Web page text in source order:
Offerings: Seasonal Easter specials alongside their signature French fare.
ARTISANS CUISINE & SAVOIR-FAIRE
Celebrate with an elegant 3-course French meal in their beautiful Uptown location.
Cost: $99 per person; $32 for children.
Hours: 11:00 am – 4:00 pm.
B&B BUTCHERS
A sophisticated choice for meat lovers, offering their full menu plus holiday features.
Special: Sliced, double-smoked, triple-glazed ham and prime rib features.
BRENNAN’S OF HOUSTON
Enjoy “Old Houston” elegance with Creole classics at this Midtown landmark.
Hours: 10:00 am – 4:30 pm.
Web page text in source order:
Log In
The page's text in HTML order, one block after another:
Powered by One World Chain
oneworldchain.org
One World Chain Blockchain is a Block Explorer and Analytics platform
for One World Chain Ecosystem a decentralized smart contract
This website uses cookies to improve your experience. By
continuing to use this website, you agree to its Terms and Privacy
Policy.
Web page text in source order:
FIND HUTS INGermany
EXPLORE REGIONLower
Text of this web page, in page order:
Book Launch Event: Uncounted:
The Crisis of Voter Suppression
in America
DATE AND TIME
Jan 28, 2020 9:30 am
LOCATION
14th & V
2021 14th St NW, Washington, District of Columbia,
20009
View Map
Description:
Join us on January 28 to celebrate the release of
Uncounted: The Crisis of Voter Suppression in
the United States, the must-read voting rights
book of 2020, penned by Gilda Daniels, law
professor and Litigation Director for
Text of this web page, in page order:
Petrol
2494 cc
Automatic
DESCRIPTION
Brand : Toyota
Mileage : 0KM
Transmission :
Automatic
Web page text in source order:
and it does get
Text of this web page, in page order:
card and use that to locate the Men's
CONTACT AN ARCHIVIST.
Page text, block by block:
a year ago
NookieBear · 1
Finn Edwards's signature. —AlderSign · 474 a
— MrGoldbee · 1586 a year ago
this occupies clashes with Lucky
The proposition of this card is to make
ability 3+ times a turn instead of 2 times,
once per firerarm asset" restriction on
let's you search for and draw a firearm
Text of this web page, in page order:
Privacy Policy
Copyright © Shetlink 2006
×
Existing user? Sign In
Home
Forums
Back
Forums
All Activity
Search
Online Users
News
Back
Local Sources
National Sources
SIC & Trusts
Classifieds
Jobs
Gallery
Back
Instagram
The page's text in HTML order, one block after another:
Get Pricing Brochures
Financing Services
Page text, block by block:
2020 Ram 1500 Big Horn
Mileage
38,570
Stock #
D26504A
-.-.-
WHAT IS EXPECTED =>
After the last line, print all the entries once again, unchanged.

EXERCISE RESULT =>
Web page text in source order:
Offerings: Seasonal Easter specials alongside their signature French fare.
ARTISANS CUISINE & SAVOIR-FAIRE
Celebrate with an elegant 3-course French meal in their beautiful Uptown location.
Cost: $99 per person; $32 for children.
Hours: 11:00 am – 4:00 pm.
B&B BUTCHERS
A sophisticated choice for meat lovers, offering their full menu plus holiday features.
Special: Sliced, double-smoked, triple-glazed ham and prime rib features.
BRENNAN’S OF HOUSTON
Enjoy “Old Houston” elegance with Creole classics at this Midtown landmark.
Hours: 10:00 am – 4:30 pm.
Web page text in source order:
Log In
The page's text in HTML order, one block after another:
Powered by One World Chain
oneworldchain.org
One World Chain Blockchain is a Block Explorer and Analytics platform
for One World Chain Ecosystem a decentralized smart contract
This website uses cookies to improve your experience. By
continuing to use this website, you agree to its Terms and Privacy
Policy.
Web page text in source order:
FIND HUTS INGermany
EXPLORE REGIONLower
Text of this web page, in page order:
Book Launch Event: Uncounted:
The Crisis of Voter Suppression
in America
DATE AND TIME
Jan 28, 2020 9:30 am
LOCATION
14th & V
2021 14th St NW, Washington, District of Columbia,
20009
View Map
Description:
Join us on January 28 to celebrate the release of
Uncounted: The Crisis of Voter Suppression in
the United States, the must-read voting rights
book of 2020, penned by Gilda Daniels, law
professor and Litigation Director for
Text of this web page, in page order:
Petrol
2494 cc
Automatic
DESCRIPTION
Brand : Toyota
Mileage : 0KM
Transmission :
Automatic
Web page text in source order:
and it does get
Text of this web page, in page order:
card and use that to locate the Men's
CONTACT AN ARCHIVIST.
Page text, block by block:
a year ago
NookieBear · 1
Finn Edwards's signature. —AlderSign · 474 a
— MrGoldbee · 1586 a year ago
this occupies clashes with Lucky
The proposition of this card is to make
ability 3+ times a turn instead of 2 times,
once per firerarm asset" restriction on
let's you search for and draw a firearm
Text of this web page, in page order:
Privacy Policy
Copyright © Shetlink 2006
×
Existing user? Sign In
Home
Forums
Back
Forums
All Activity
Search
Online Users
News
Back
Local Sources
National Sources
SIC & Trusts
Classifieds
Jobs
Gallery
Back
Instagram
The page's text in HTML order, one block after another:
Get Pricing Brochures
Financing Services
Page text, block by block:
2020 Ram 1500 Big Horn
Mileage
38,570
Stock #
D26504A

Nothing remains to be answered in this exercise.